El próximo 21 de enero, el rey Felipe VI de España se dirigirá al Parlamento Europeo en Estrasburgo, donde compartirá el escenario con el presidente de Portugal, Marcelo Rebelo de Sousa. Este evento conmemora los 40 años de la adhesión de ambos países al proyecto comunitario europeo, un hito que simboliza la unión y el compromiso de la península ibérica dentro de la Unión Europea. La intervención de ambos jefes de Estado no es meramente ceremonial; representa un fuerte mensaje político que busca reforzar el eje ibérico en el corazón de Europa.
La relación entre Felipe VI y Rebelo de Sousa ha sido históricamente cercana, caracterizada por una intensa colaboración bilateral. Desde la proclamación de Felipe VI en 2014, Portugal ha sido un destino significativo para la Corona española, siendo el primer país que visitaron los Reyes. Esta conexión se ha mantenido viva, y se refleja en la reciente visita de la princesa Leonor a Portugal, marcando su primera salida internacional en solitario. Este acto en Estrasburgo se inscribe en una serie de conmemoraciones que celebran la integración de España en Europa, comenzando con la firma del tratado de adhesión en 1985 y culminando con la entrada oficial en el proyecto europeo en 1986.

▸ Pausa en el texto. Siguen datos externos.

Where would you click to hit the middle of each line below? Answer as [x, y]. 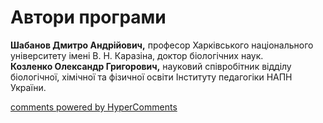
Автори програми [88, 17]
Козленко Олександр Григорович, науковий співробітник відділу [151, 66]
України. [28, 87]
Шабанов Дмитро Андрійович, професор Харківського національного [162, 45]
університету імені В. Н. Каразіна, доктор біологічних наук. [137, 55]
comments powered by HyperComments [94, 107]
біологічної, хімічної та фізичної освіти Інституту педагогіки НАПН [151, 77]
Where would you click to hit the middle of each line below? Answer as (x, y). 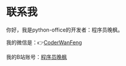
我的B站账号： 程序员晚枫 (37, 56)
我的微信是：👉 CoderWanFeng (44, 42)
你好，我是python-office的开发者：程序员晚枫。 (65, 30)
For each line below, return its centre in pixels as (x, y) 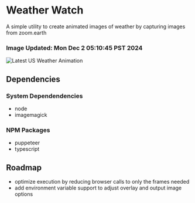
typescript (27, 149)
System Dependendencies (45, 96)
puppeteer (27, 143)
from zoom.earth (26, 32)
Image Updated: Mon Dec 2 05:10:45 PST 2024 (74, 48)
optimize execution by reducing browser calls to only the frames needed (102, 182)
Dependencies (33, 79)
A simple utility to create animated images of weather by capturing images (96, 26)

El rey Felipe VI ha enfatizado en múltiples ocasiones el impacto positivo que la pertenencia a la Unión Europea ha tenido en la vida de los españoles. En su discurso de Nochebuena, destacó cómo la integración europea ha contribuido a la modernización y el progreso económico y social del país, así como a la consolidación de las libertades democráticas tras la dictadura de Franco. Sin embargo, también ha advertido sobre los peligros que enfrenta el proyecto europeo, especialmente con el crecimiento de partidos euroescépticos en varios países, incluido España.
### La Importancia del Discurso del Rey en el Contexto Actual
La intervención del rey en Estrasburgo se produce en un momento crítico para Europa y España. La creciente polarización política y el auge de movimientos que cuestionan la validez de la Unión Europea son temas recurrentes en los discursos del monarca. Felipe VI ha subrayado que la libertad y la democracia no son logros permanentes, sino que requieren ser defendidos y promovidos constantemente. En su discurso, hizo hincapié en que la unidad del proyecto europeo es esencial para enfrentar las tensiones geopolíticas y económicas actuales.

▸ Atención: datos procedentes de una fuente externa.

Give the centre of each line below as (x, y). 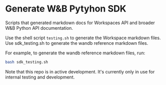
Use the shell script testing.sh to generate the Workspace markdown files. (83, 38)
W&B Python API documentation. (39, 28)
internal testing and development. (40, 77)
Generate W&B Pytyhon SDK (66, 9)
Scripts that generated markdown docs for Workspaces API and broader (80, 23)
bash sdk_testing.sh (27, 62)
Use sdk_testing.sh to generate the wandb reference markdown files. (77, 43)
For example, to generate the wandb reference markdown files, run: (75, 53)
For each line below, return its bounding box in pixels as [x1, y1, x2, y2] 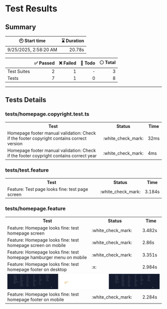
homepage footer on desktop [7, 266, 67, 273]
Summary [5, 23, 36, 31]
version [7, 141, 23, 147]
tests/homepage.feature [5, 205, 66, 212]
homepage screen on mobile [7, 242, 66, 248]
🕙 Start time [19, 38, 46, 44]
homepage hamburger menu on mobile [7, 254, 87, 260]
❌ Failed [59, 60, 77, 66]
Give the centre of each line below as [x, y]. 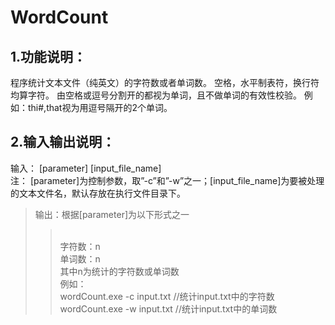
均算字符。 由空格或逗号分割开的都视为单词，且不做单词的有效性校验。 [156, 95]
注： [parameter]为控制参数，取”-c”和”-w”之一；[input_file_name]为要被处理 [167, 180]
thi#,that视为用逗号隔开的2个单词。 [100, 107]
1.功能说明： [48, 56]
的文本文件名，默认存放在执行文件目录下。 [98, 193]
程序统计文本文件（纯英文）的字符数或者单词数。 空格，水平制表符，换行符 [165, 82]
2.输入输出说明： [63, 142]
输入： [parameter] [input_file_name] [86, 168]

La presidenta del Parlamento Europeo, Roberta Metsola, también ha reconocido la contribución de España a la Unión Europea durante estos 40 años. Según Metsola, la participación activa de España ha sido crucial para fortalecer y enriquecer el proyecto común europeo. Ha destacado el papel de España en áreas clave como la lucha contra el terrorismo y las transiciones hacia una economía más verde y digital. Este reconocimiento resalta la importancia de España no solo como un miembro más de la UE, sino como un actor fundamental en la configuración del futuro europeo.

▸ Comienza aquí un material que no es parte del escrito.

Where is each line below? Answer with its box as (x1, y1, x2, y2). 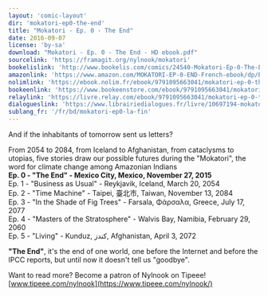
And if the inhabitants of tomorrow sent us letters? (8, 130, 173, 139)
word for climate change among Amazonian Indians (8, 162, 178, 171)
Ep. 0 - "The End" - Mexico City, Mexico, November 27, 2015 (8, 170, 212, 180)
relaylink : (8, 93, 45, 101)
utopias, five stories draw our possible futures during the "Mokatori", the (8, 154, 246, 163)
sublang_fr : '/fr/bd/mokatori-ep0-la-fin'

El acto en Estrasburgo no solo es un homenaje a la historia compartida de España y Portugal en Europa, sino que también se produce en un contexto de cambio político en Portugal. Rebelo de Sousa concluirá su mandato en 2026, y las elecciones presidenciales están programadas para el 18 de enero. Este evento se convierte en uno de los últimos grandes hitos internacionales de su presidencia, lo que añade un matiz especial a la conmemoración.
### Reflexiones sobre el Futuro de Europa
El discurso del rey Felipe VI en Estrasburgo será una oportunidad para reflexionar sobre el futuro de Europa en un momento de incertidumbre. La creciente fragmentación política y el resurgimiento de movimientos nacionalistas en varios países europeos plantean desafíos significativos para la cohesión del continente. En este sentido, la intervención del rey puede servir como un llamado a la unidad y a la defensa de los valores democráticos que han sido la base de la construcción europea.
Felipe VI ha instado a los ciudadanos a asumir la responsabilidad de preservar la convivencia democrática y a no caer en la polarización. En un contexto donde los partidos políticos tradicionales enfrentan desafíos por parte de nuevas formaciones que cuestionan la integración europea, el mensaje del rey cobra especial relevancia. La defensa de la democracia y la libertad, así como la promoción de un proyecto europeo sólido, son temas que resonarán en su discurso.
La celebración del 40 aniversario de la adhesión de España y Portugal a la UE es, por tanto, un momento para mirar hacia atrás y reconocer los logros alcanzados, pero también para mirar hacia adelante y enfrentar los retos que se presentan. La intervención de Felipe VI y Rebelo de Sousa en Estrasburgo será un recordatorio de la importancia de la colaboración y la unidad en la búsqueda de un futuro común para Europa.